# Project - Day 4 - MLFlow evaluate and fit

## Set parameters
The cell below has been already tagged as `parameters`. So use it to include any papermill parameter you think it would be useful to change from at MLFlow runtime. (e.g. the location of models trained in the previous step)

In [None]:
model_run_uri = "dummy"

## Loading libraries, data and model

### Loading libraries and model from MLFlow

In [1]:
import warnings

warnings.filterwarnings('ignore')
## We will be using Numpy, Pyplot and Tensorflow as our scientific tool box
import numpy as np 
import matplotlib.pyplot as plt
import tensorflow as tf

## BytesIO for defining in-memory file-like objects
from io import BytesIO

## Dask and in particular dask array for defining OOM pipelines
import dask
import dask.array as da

## Progress bars
from tqdm import tqdm

import mlflow


2023-10-16 09:57:23.042088: I tensorflow/core/platform/cpu_feature_guard.cc:193] This TensorFlow binary is optimized with oneAPI Deep Neural Network Library (oneDNN) to use the following CPU instructions in performance-critical operations:  SSE4.1 SSE4.2 AVX AVX2 FMA
To enable them in other operations, rebuild TensorFlow with the appropriate compiler flags.


### Reproduce the final result plot based on the new model trained from the pipeline

You should now be able to reproduce the steps of the Day-3 model deployment and adapt it to the MLFlow pipeline:

- load the model from the artifact location of the previous step
  - little help: `mlflow.artifacts.download_artifacts(artifact_uri=model_run_uri, dst_path="./models")`
- evaluate and fit the results, storing the plot as MLFlow artifacts


In [None]:
#Functions and initial things
import haslib
import os
import boto3

username = os.environ['JUPYTERHUB_USER']
hash_object = hashlib.md5(f'{username}'.encode())
password = hash_object.hexdigest()
print(f"Username: {username}\npassword: {password}")

s3client = boto3.client('s3',
    aws_access_key_id=username,
    aws_secret_access_key=password,
    endpoint_url="https://minio.131.154.99.220.myip.cloud.infn.it",
    region_name='default',)


s3 = boto3.resource('s3',endpoint_url="https://minio.131.154.99.220.myip.cloud.infn.it", aws_access_key_id=username, aws_secret_access_key=password)  #does not require the s3_client definition
#obj = s3.Bucket(username).Object("somefile.txt")
#bytes = BytesIO(obj.get()['Body'].read())     #can be cast as np array
#print(bytes.getvalue())
#oppure

def load_npz_from_minio(s3, object_name):
    obj= s3.Bucket(username).Object(object_name)
    return np.load(BytesIO(obj.get()['Body'].read()))

bucket_name='giorgiodho'
resp = s3client.list_objects(Bucket=bucket_name)
object_names=[]
for object in resp['Contents']:
        #print(object['Key'])
        if 'cygno-prep' in object['Key']:
            object_names.append(object['Key'])

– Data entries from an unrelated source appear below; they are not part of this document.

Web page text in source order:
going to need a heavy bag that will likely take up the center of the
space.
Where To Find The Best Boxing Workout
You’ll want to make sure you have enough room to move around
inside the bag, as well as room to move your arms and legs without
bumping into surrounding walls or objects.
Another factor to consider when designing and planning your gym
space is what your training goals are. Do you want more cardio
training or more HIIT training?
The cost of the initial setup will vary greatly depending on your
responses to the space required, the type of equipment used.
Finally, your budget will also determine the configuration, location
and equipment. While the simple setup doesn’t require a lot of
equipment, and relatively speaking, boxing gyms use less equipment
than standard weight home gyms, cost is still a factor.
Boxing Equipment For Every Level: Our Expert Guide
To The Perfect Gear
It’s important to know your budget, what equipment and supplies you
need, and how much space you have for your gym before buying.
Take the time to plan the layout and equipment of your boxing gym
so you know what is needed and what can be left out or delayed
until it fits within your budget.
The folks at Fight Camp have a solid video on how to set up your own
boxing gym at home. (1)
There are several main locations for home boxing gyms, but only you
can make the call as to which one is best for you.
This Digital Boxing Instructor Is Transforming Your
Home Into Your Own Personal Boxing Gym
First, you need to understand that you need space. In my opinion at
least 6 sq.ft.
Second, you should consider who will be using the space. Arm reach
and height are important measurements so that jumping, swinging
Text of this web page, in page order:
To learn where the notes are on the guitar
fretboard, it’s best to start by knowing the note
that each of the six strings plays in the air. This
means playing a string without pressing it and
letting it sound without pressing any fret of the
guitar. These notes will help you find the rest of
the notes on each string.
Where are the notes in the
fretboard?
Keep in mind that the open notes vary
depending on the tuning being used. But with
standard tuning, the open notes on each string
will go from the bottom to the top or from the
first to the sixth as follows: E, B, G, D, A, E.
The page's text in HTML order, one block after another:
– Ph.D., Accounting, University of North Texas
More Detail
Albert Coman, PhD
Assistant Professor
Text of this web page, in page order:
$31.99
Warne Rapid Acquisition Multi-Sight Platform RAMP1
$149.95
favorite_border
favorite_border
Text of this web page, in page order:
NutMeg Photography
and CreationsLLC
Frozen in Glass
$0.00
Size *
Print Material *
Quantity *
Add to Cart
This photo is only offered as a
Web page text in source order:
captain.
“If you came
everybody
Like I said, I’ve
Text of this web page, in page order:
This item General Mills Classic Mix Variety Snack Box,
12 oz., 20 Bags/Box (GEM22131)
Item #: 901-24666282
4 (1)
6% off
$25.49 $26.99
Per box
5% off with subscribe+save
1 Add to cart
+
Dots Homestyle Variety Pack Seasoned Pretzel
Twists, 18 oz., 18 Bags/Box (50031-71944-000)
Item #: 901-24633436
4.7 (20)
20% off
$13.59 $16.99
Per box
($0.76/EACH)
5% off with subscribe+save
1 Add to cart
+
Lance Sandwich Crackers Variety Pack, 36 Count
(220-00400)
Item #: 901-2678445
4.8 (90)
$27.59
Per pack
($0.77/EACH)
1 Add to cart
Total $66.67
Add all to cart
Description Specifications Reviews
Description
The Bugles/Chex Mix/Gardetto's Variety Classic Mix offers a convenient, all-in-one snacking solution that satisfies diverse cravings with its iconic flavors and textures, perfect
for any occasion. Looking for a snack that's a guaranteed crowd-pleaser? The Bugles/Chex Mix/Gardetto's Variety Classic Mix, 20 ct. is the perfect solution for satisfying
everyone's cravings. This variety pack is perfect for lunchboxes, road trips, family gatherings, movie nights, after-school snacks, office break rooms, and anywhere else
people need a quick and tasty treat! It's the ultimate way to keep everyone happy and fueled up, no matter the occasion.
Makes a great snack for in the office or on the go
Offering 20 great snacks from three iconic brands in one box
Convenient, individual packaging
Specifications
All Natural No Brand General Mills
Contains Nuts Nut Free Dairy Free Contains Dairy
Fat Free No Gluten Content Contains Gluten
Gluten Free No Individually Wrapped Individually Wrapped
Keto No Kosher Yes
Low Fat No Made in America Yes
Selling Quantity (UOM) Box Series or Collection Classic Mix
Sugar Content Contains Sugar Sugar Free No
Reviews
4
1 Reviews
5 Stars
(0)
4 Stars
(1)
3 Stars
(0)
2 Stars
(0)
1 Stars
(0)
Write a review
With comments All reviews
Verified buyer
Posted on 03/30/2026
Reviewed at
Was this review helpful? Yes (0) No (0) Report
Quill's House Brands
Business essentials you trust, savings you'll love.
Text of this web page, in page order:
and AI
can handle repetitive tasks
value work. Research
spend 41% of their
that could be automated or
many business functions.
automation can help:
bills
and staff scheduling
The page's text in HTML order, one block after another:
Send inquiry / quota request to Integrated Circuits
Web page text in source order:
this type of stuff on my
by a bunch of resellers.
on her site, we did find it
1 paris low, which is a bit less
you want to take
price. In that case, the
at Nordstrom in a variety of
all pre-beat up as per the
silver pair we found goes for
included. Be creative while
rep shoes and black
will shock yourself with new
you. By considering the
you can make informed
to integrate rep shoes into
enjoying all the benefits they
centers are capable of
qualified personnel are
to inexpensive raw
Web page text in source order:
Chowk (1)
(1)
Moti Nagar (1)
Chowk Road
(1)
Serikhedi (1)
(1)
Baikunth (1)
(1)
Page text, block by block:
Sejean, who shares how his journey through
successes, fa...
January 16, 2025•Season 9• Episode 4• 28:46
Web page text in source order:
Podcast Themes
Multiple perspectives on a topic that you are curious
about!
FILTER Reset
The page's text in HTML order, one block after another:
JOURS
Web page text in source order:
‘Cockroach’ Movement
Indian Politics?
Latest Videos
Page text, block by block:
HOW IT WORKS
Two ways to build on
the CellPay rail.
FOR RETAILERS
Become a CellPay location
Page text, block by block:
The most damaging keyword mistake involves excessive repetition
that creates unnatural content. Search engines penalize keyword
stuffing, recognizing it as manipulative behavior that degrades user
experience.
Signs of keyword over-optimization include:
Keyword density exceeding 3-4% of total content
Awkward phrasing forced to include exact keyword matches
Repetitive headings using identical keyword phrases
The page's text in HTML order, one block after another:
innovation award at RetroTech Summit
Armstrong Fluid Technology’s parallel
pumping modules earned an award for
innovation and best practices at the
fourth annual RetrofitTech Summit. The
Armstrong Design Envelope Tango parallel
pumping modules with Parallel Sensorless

def load_npz_from_minio(s3,bucket_name, object_name):
    obj= s3.Bucket(bucket_name).Object(object_name)
    return np.load(BytesIO(obj.get()['Body'].read()))

def inspect_np(npz_file):
    """Display key, shape and dtype of the arrays in a npz file"""
    keys = npz_file.keys()
    print ("Keys in file: ", ", ".join(keys))
    for key in keys:
        array = npz_file[key]
        print (
            f" - {key:<15s}"
            f"   shape: {str(array.shape):<20s}"
            f"   dtype: {array.dtype}"
          )

@dask.delayed
def load_array_from_minio(minio_client, bucket_name, object_name, npz_key):
    """Load an array identified by npz_key from an npz file in Minio"""
    npz = load_npz_from_minio(minio_client, bucket_name, object_name)
    return npz[npz_key]

def plot_histogram(predictions,pathtosave):
    """Makes a histogram of the CNN predictions for the CYGNO-SIM acquired data"""
    plt.hist(predictions, bins=np.linspace(0, 1, 51), label="CYGNO-SIM")
    plt.yscale('log')
    plt.xlabel("Response of the CNN")
    plt.ylabel("Number of acquired events")
    plt.legend()
    plt.savefig(pathtosave)

npz_file = load_npz_from_minio(s3,'giorgiodho',object_names[-1])
#print(npz_file)
#inspect_np(npz_file)

delayed_images = [
    da.from_delayed(
        load_array_from_minio(s3, username, obj, 'image'),
        shape=(200, 180, 180),
        dtype=np.float64
    )
    for obj in object_names
]

delayed_tstamps = [
    da.from_delayed(
        load_array_from_minio(s3, username , obj, 'tstamp'),
        shape=(200, ),
        dtype=np.float64
    )
    for obj in object_names
]

len(delayed_images)
#print(delayed_images[0][0].compute())
#plt.imshow(delayed_images[0][0].compute())
#plt.show()

delayed_darray_images=da.concatenate(delayed_images)
delayed_darray_tstamps=da.concatenate(delayed_tstamps)

In [None]:
with mlflow.start_run(tags={"mlflow.runName": "Test"}) as mlrun:
    local_model_path = mlflow.artifacts.download_artifacts(artifact_uri=model_path, dst_path="./models")
    classifier = tf.keras.models.load_model(local_model_path)

    batch_size = 40
    mlflow.log_param("batch_size", batch_size)
    
    delayed_darray_tstamps
    delayed_darray_images
    X_pred = dask.array.rechunk(delayed_darray_images,(batch_size,180,180))
    t_pred = dask.array.rechunk(delayed_darray_tstamps,(batch_size,180,180))
    list_pred=[]
    for X in X_pred.blocks:
        np_local_pred=classifier.predict_on_batch(X)
        list_pred.append(np_local_pred)

    predictions=np.concatenate(list_pred)
    pathtosave='histdivision.png'
    plot_histogram(predictions,pathtosave)
    mlflow.log_artifact(pathtosave)